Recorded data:
══════════
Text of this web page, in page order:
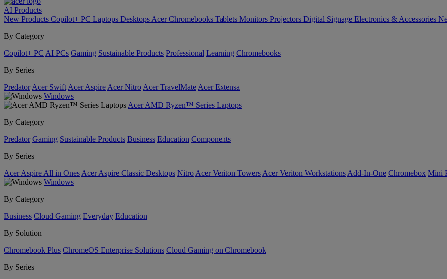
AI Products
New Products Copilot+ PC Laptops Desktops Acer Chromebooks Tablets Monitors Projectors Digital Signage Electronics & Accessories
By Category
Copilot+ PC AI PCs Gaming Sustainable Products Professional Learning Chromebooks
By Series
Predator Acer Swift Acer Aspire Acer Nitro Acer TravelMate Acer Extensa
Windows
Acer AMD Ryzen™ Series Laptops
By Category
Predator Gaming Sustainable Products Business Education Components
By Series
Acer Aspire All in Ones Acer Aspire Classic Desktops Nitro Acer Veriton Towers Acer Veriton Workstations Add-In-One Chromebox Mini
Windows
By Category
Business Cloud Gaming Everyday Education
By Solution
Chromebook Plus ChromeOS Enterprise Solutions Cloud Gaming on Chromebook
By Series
══════════
▶ [PROMPT] All that is wanted is the number of lines in the records that include the string "Sustainable".

▶ [RESULT OF THE EXERCISE] 2